Raw data START

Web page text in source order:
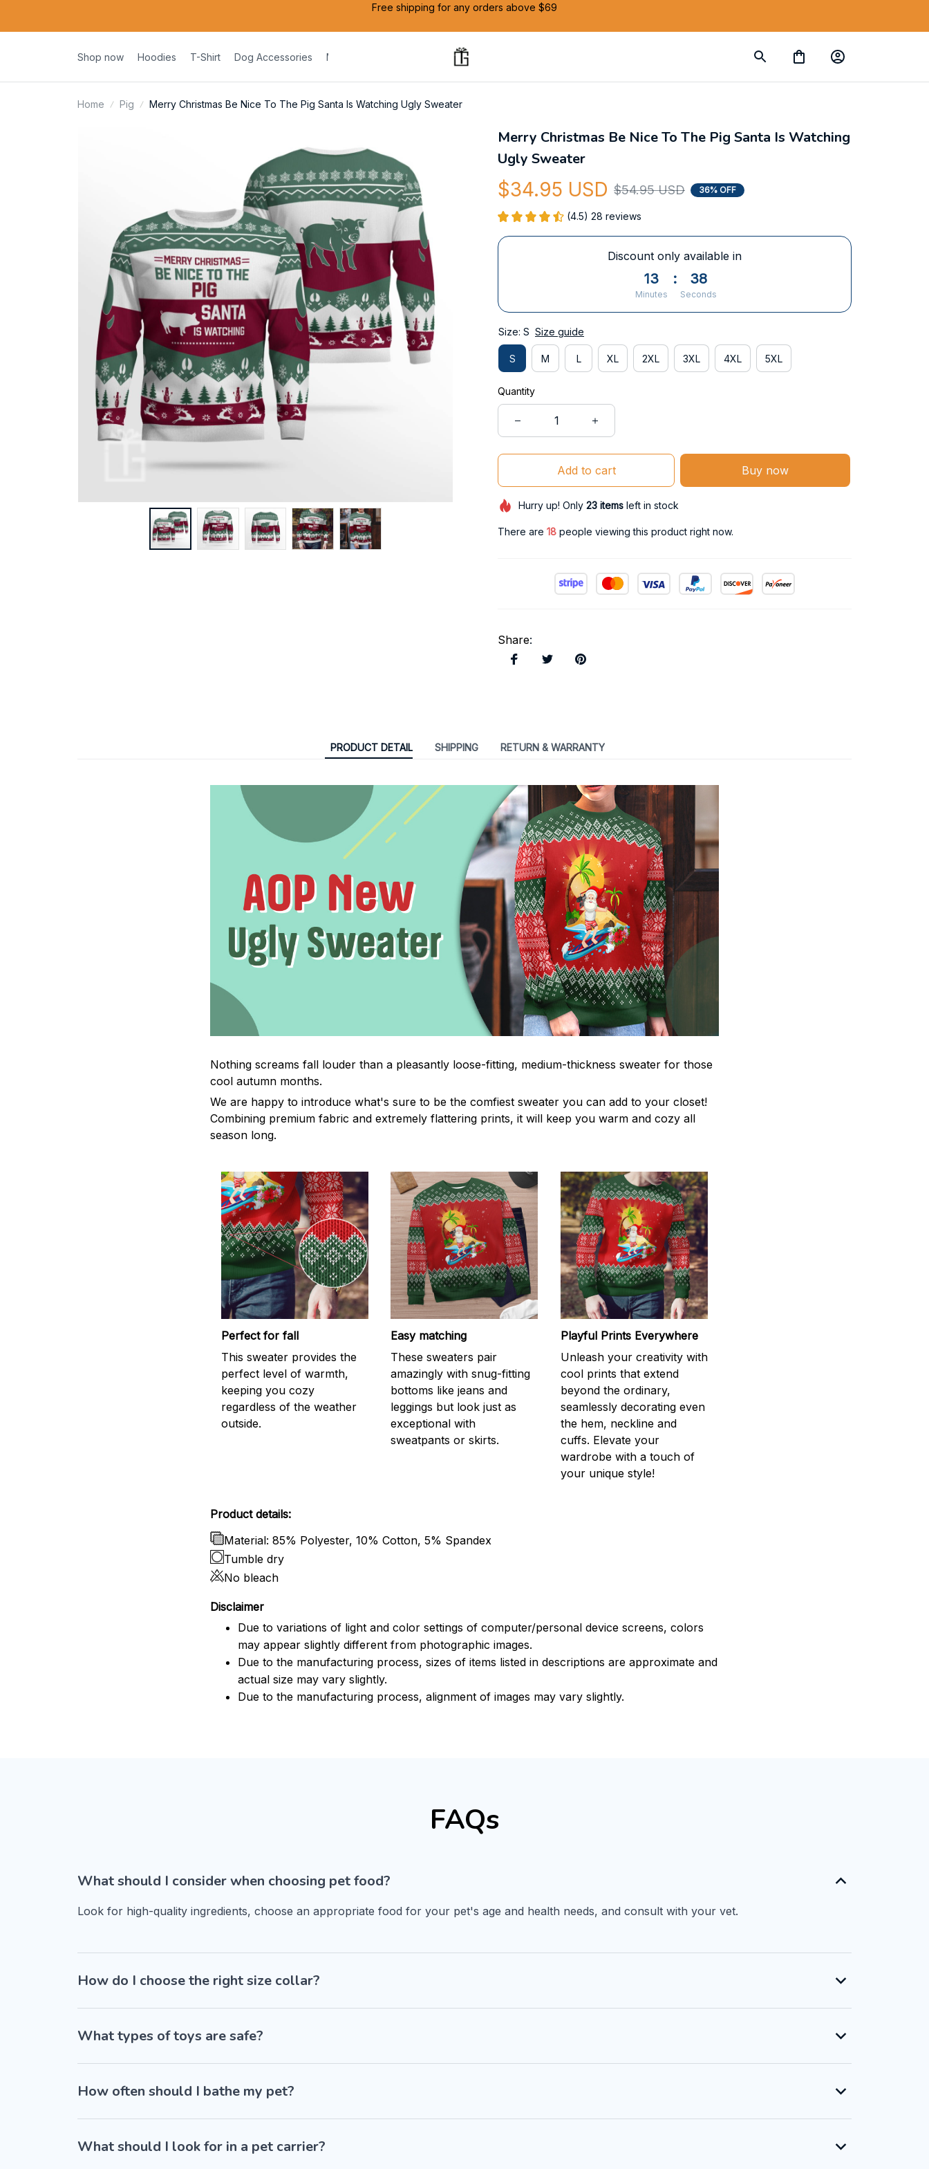
Free shipping for any orders above $69
Shop now Hoodies T-Shirt Dog Accessories Mug
Home Pig Merry Christmas Be Nice To The Pig Santa Is Watching Ugly Sweater
Merry Christmas Be Nice To The Pig Santa Is Watching
Ugly Sweater
$34.95 USD $54.95 USD 36% OFF
(4.5) 28 reviews
Discount only available in
13
Minutes
: 37
Seconds
Size: S Size guide
S M L XL 2XL 3XL 4XL 5XL
Quantity
Add to cart Buy now
Hurry up! Only 23itemsleft in stock
There are 21people viewing this product right now.
Share:
PRODUCT DETAIL SHIPPING RETURN & WARRANTY
Nothing screams fall louder than a pleasantly loose-fitting, medium-thickness sweater for those
cool autumn months.
We are happy to introduce what's sure to be the comfiest sweater you can add to your closet!
Combining premium fabric and extremely flattering prints, it will keep you warm and cozy all
season long.
Perfect for fall
This sweater provides the
perfect level of warmth,
keeping you cozy
regardless of the weather
outside.
Easy matching
These sweaters pair
amazingly with snug-fitting
bottoms like jeans and
leggings but look just as
exceptional with
sweatpants or skirts.
Playful Prints Everywhere
Unleash your creativity with
cool prints that extend
beyond the ordinary,
seamlessly decorating even
the hem, neckline and
cuffs. Elevate your
wardrobe with a touch of
your unique style!
Product details:
Material: 85% Polyester, 10% Cotton, 5% Spandex
Tumble dry
No bleach
Disclaimer
Due to variations of light and color settings of computer/personal device screens, colors
may appear slightly different from photographic images.
Due to the manufacturing process, sizes of items listed in descriptions are approximate and
actual size may vary slightly.
Due to the manufacturing process, alignment of images may vary slightly.
FAQs
What should I consider when choosing pet food?
Look for high-quality ingredients, choose an appropriate food for your pet's age and health needs, and consult with your vet.
How do I choose the right size collar?
What types of toys are safe?
How often should I bathe my pet?
What should I look for in a pet carrier?
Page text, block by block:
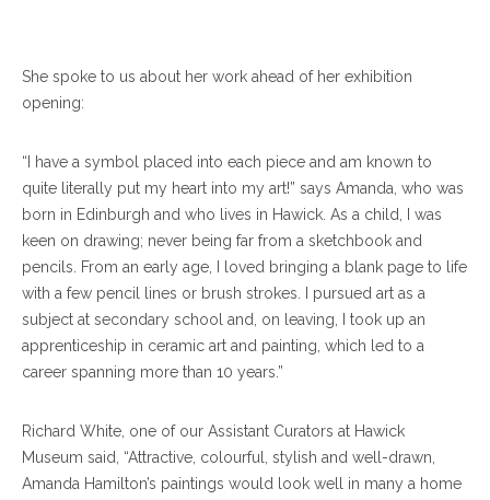
She spoke to us about her work ahead of her exhibition
opening:
“I have a symbol placed into each piece and am known to
quite literally put my heart into my art!” says Amanda, who was
born in Edinburgh and who lives in Hawick. As a child, I was
keen on drawing; never being far from a sketchbook and
pencils. From an early age, I loved bringing a blank page to life
with a few pencil lines or brush strokes. I pursued art as a
subject at secondary school and, on leaving, I took up an
apprenticeship in ceramic art and painting, which led to a
career spanning more than 10 years.”
Richard White, one of our Assistant Curators at Hawick
Museum said, “Attractive, colourful, stylish and well-drawn,
Amanda Hamilton’s paintings would look well in many a home
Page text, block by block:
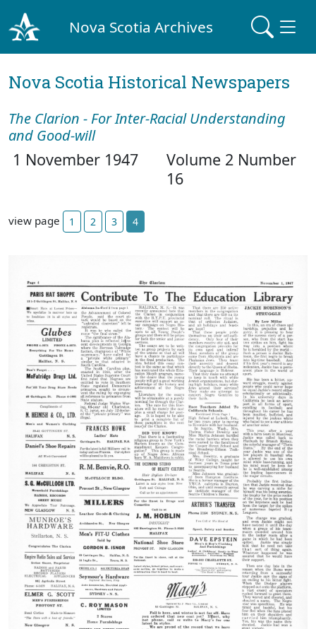
Nova Scotia Archives
Nova Scotia Historical Newspapers
The Clarion - For Inter-Racial Understanding
and Good-will
1 November 1947
Volume 2 Number
16
view page 1 2 3 4
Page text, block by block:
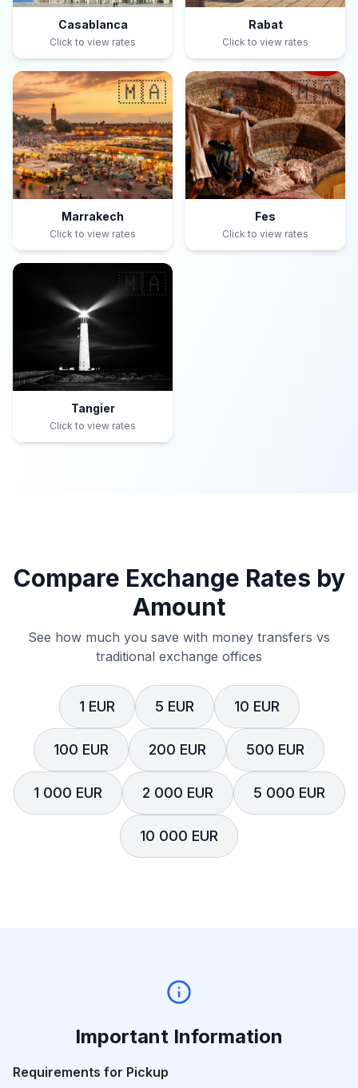
Casablanca
Click to view rates
Rabat
Click to view rates
🇲🇦
Marrakech
Click to view rates
🇲🇦
Fes
Click to view rates
🇲🇦
Tangier
Click to view rates
Compare Exchange Rates by
Amount
See how much you save with money transfers vs
traditional exchange offices
1 EUR 5 EUR 10 EUR
100 EUR 200 EUR 500 EUR
1 000 EUR 2 000 EUR 5 000 EUR
10 000 EUR
Important Information
Requirements for Pickup
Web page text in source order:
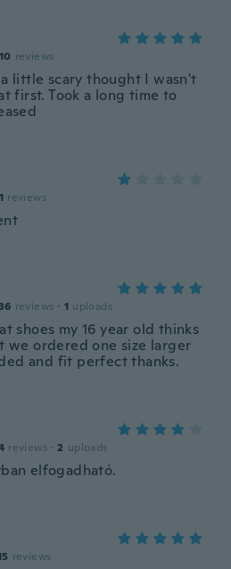
10 reviews
a little scary thought I wasn't
first. Took a long time to
1 reviews
reviews · 1 uploads
shoes my 16 year old thinks
we ordered one size larger
and fit perfect thanks.
reviews · 2 uploads
elfogadható.
reviews

Raw data END

__Your goal__. A faithful copy of all the lines above is needed, with the pictures omitted.

__Response for this exercise__.
Web page text in source order:
Free shipping for any orders above $69
Shop now Hoodies T-Shirt Dog Accessories Mug
Home Pig Merry Christmas Be Nice To The Pig Santa Is Watching Ugly Sweater
Merry Christmas Be Nice To The Pig Santa Is Watching
Ugly Sweater
$34.95 USD $54.95 USD 36% OFF
(4.5) 28 reviews
Discount only available in
13
Minutes
: 37
Seconds
Size: S Size guide
S M L XL 2XL 3XL 4XL 5XL
Quantity
Add to cart Buy now
Hurry up! Only 23itemsleft in stock
There are 21people viewing this product right now.
Share:
PRODUCT DETAIL SHIPPING RETURN & WARRANTY
Nothing screams fall louder than a pleasantly loose-fitting, medium-thickness sweater for those
cool autumn months.
We are happy to introduce what's sure to be the comfiest sweater you can add to your closet!
Combining premium fabric and extremely flattering prints, it will keep you warm and cozy all
season long.
Perfect for fall
This sweater provides the
perfect level of warmth,
keeping you cozy
regardless of the weather
outside.
Easy matching
These sweaters pair
amazingly with snug-fitting
bottoms like jeans and
leggings but look just as
exceptional with
sweatpants or skirts.
Playful Prints Everywhere
Unleash your creativity with
cool prints that extend
beyond the ordinary,
seamlessly decorating even
the hem, neckline and
cuffs. Elevate your
wardrobe with a touch of
your unique style!
Product details:
Material: 85% Polyester, 10% Cotton, 5% Spandex
Tumble dry
No bleach
Disclaimer
Due to variations of light and color settings of computer/personal device screens, colors
may appear slightly different from photographic images.
Due to the manufacturing process, sizes of items listed in descriptions are approximate and
actual size may vary slightly.
Due to the manufacturing process, alignment of images may vary slightly.
FAQs
What should I consider when choosing pet food?
Look for high-quality ingredients, choose an appropriate food for your pet's age and health needs, and consult with your vet.
How do I choose the right size collar?
What types of toys are safe?
How often should I bathe my pet?
What should I look for in a pet carrier?
Page text, block by block:
She spoke to us about her work ahead of her exhibition
opening:
“I have a symbol placed into each piece and am known to
quite literally put my heart into my art!” says Amanda, who was
born in Edinburgh and who lives in Hawick. As a child, I was
keen on drawing; never being far from a sketchbook and
pencils. From an early age, I loved bringing a blank page to life
with a few pencil lines or brush strokes. I pursued art as a
subject at secondary school and, on leaving, I took up an
apprenticeship in ceramic art and painting, which led to a
career spanning more than 10 years.”
Richard White, one of our Assistant Curators at Hawick
Museum said, “Attractive, colourful, stylish and well-drawn,
Amanda Hamilton’s paintings would look well in many a home
Page text, block by block:
Nova Scotia Archives
Nova Scotia Historical Newspapers
The Clarion - For Inter-Racial Understanding
and Good-will
1 November 1947
Volume 2 Number
16
view page 1 2 3 4
Page text, block by block:
Casablanca
Click to view rates
Rabat
Click to view rates
🇲🇦
Marrakech
Click to view rates
🇲🇦
Fes
Click to view rates
🇲🇦
Tangier
Click to view rates
Compare Exchange Rates by
Amount
See how much you save with money transfers vs
traditional exchange offices
1 EUR 5 EUR 10 EUR
100 EUR 200 EUR 500 EUR
1 000 EUR 2 000 EUR 5 000 EUR
10 000 EUR
Important Information
Requirements for Pickup
Web page text in source order:
10 reviews
a little scary thought I wasn't
first. Took a long time to
1 reviews
reviews · 1 uploads
shoes my 16 year old thinks
we ordered one size larger
and fit perfect thanks.
reviews · 2 uploads
elfogadható.
reviews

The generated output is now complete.